Fernanda Bertin
Fernanda Bertin

5 bares de vinho em Montevidéu

07 de março de 2020
Eu QueroLugares Pela América do Sul

Degustar uma taça de um bom vinho, sair com os amigos, procurar aconselhamento profissional ou provar rótulos selecionados são algumas das muitas razões para visitar um (ou todos) dos cinco bares de vinho que existem hoje em Montevidéu. Localizados em diferentes áreas da cidade, podem render uma experiência atraente e diferente.

Cada um tem sua peculiaridade, mas em comum o calor e o objetivo de proporcionar ao cliente um momento especial. Isso está expresso nas críticas que os turistas e o público local divulgam através das redes sociais, colocando-os acima das quatro estrelas no Facebook, Google e TripAdvisor, três dos sites mais consultados no Uruguai e no mundo hoje.

Montevideo Wine Experience Piedras 300 esquina Colón, Montevidéu

É o “mais antigo” dos bares de vinho de Montevidéu e pode ser considerado o precursor dessa nova tendência. Foi instalado em 2015 em um dos principais pontos turísticos da capital: o Mercado del Puerto. Nicolás Cappellini, seu proprietário, e Liber Pisciottano, seu sommelier, recebem o público local e estrangeiro com a maior dedicação e grande paixão pelo vinho nacional. Intimista, existe um grande balcão em frente a uma lousa manuscrita na qual se destacam a palavra “Tannat” e a frase “In wine we trust”.

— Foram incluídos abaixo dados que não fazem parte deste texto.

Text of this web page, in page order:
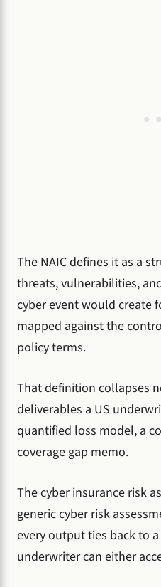
The NAIC defines it as a
threats, vulnerabilities,
cyber event would create
mapped against the
policy terms.
That definition collapses
deliverables a US
quantified loss model, a
coverage gap memo.
The cyber insurance risk
generic cyber risk
every output ties back to
underwriter can either

Oferece uma enorme variedade de rótulos de vinhos nacionais cuidadosamente selecionados que podem ser consumidos em taça ou garrafa. “Tudo o que está aqui é porque gostamos e achamos que é uma boa relação custo / benefício”, diz Cappellini.

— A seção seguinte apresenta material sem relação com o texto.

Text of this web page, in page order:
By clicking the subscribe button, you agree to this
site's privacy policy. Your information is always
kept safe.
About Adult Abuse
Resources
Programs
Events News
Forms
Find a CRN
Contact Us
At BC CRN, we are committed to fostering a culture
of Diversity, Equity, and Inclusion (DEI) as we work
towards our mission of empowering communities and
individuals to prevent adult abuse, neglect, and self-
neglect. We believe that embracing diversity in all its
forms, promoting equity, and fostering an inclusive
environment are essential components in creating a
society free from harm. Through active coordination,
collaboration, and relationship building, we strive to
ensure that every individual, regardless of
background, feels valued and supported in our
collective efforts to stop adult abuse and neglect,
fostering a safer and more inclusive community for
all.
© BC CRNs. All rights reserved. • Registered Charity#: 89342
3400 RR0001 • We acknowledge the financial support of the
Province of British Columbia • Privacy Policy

Também pode-se escolher por degustações com rótulos alternados regularmente. Elas se diferem por Reserva, Premium e o tipo de vinho entre branco, rosé ou tinto. O local também oferece coquetéis – principalmente a base de vinho e, em menor grau, com algum destilado que visa qualidade e exclusividade – bebidas sem álcool e algumas cervejas artesanais específicas para “não deixar ninguém de fora do grupo”.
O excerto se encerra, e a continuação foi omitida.